Comment 12 Mike Kaganski 2021-07-30 12:30:37 UTC
(In reply to Eike Rathke from comment #11)
> The structure check knows that the
> <x:WorksheetOptions> element MUST appear nested in the <Worksheet> element.
> It does not check for unknown elements.

IMO it looks somewhat backwards. In context of XML parsing, any element that appears where we expect it is a known element, and when it happens to appear in other places, it should not be considered as "known but invalid", but it should be considered unknown. When we find an unexpected element <Foo> under <Bar>, why should we care that we know that there may be a <Foo> under <Baz>? E.g., there are same-name elements like w:sectPr both in w:body ("Document Final Section Properties", ECMA-376 Part 1 17.6.17) and in w:pPr ("Section Properties", 17.6.18). If a subsequent review of the standard adds same-name element elsewhere, we must not fail (but of course we should ignore it there).

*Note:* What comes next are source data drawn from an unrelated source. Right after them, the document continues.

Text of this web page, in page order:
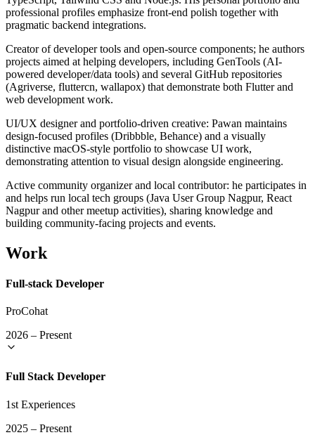
professional profiles emphasize front-end polish together with
pragmatic backend integrations.
Creator of developer tools and open-source components; he authors
projects aimed at helping developers, including GenTools (AI-
powered developer/data tools) and several GitHub repositories
(Agriverse, fluttercn, wallapox) that demonstrate both Flutter and
web development work.
UI/UX designer and portfolio-driven creative: Pawan maintains
design-focused profiles (Dribbble, Behance) and a visually
distinctive macOS-style portfolio to showcase UI work,
demonstrating attention to visual design alongside engineering.
Active community organizer and local contributor: he participates in
and helps run local tech groups (Java User Group Nagpur, React
Nagpur and other meetup activities), sharing knowledge and
building community-facing projects and events.
Work
Full-stack Developer
ProCohat
2026 – Present
Full Stack Developer
1st Experiences
2025 – Present
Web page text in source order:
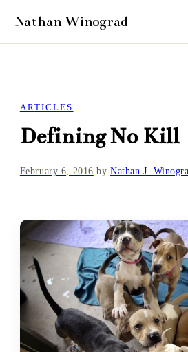
ARTICLES
Defining No Kill
February 6, 2016 byNathan J.
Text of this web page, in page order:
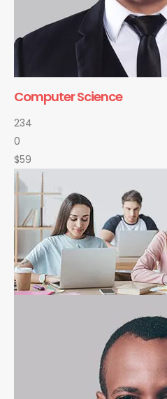
Computer Science
234
0
$59
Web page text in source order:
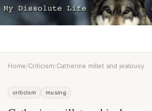
Home/Criticism/Catherine millet and jealousy
criticism musing

Comment 13 Kohei Yoshida 2021-07-31 00:01:12 UTC
I can see Mike's argument. But changing this behavior would not be a quick overnight step.  I'll look into that here: https://gitlab.com/orcus/orcus/-/issues/138
Comment 14 Kohei Yoshida 2021-12-16 03:52:42 UTC
The orcus library version 0.17.2, which just hit the master branch, should address this.